When I was a teenager, I memorized “Recuerdo.”  Dried flowers mark this poem in my battered copy of her Collected Poems (or is it a weed?).  My friends and I trailed through the woods carrying poetry books, though hiking was a struggle in our fashionable Dr. Scholl’s exercise sandals.

This enchanting poem is evocative not only of the intensity of love but also of her Bohemian identity.

“Recuerdo” by Edna St. Vincent Millay

We were very tired, we were very merry—
We had gone back and forth all night on the ferry.
It was bare and bright, and smelled like a stable—
But we looked into a fire, we leaned across a table,
We lay on a hill-top underneath the moon;
And the whistles kept blowing, and the dawn came soon.

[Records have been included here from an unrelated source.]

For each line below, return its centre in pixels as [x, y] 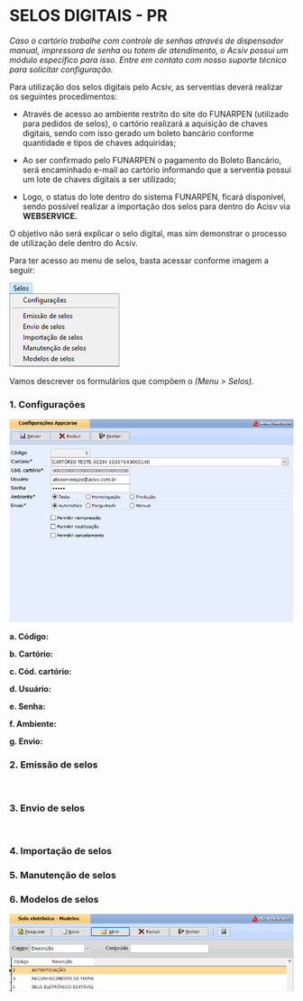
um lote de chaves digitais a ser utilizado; [99, 179]
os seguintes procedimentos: [63, 96]
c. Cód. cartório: [41, 672]
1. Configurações [47, 404]
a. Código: [29, 637]
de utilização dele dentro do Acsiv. [73, 243]
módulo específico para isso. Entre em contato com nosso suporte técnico [148, 60]
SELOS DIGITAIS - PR [89, 16]
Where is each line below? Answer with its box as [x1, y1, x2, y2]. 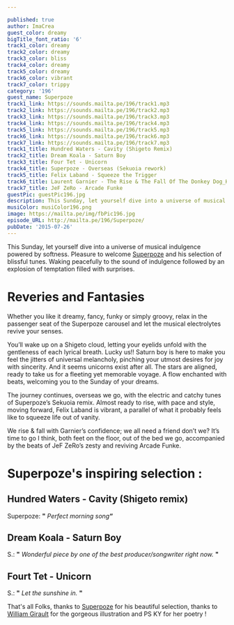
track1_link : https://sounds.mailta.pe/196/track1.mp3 [7, 100, 170, 108]
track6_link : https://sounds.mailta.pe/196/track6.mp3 [7, 133, 170, 140]
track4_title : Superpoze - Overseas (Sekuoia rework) [7, 165, 167, 172]
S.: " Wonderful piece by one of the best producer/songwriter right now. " [7, 551, 219, 559]
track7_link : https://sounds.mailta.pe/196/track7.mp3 [7, 139, 170, 146]
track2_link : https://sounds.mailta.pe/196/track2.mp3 [7, 107, 170, 114]
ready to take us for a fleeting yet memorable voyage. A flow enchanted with [7, 370, 227, 378]
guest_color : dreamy [7, 29, 68, 36]

We were very tired, we were very merry—
We had gone back and forth all night on the ferry;
And you ate an apple, and I ate a pear,
From a dozen of each we had bought somewhere;
And the sky went wan, and the wind came cold,
And the sun rose dripping, a bucketful of gold.

We were very tired, we were very merry,
We had gone back and forth all night on the ferry.
We hailed, “Good morrow, mother!” to a shawl-covered head,
And bought a morning paper, which neither of us read;
And she wept, “God bless you!” for the apples and pears,
And we gave her all our money but our subway fares.

2 thoughts on “Edna St. Vincent Millay’s “Recuerdo”

  1. I’ve memorized a few of hers too, in years past, but not this one. You’ve got me thinking about rereading to see how quickly those verses return with some prompting!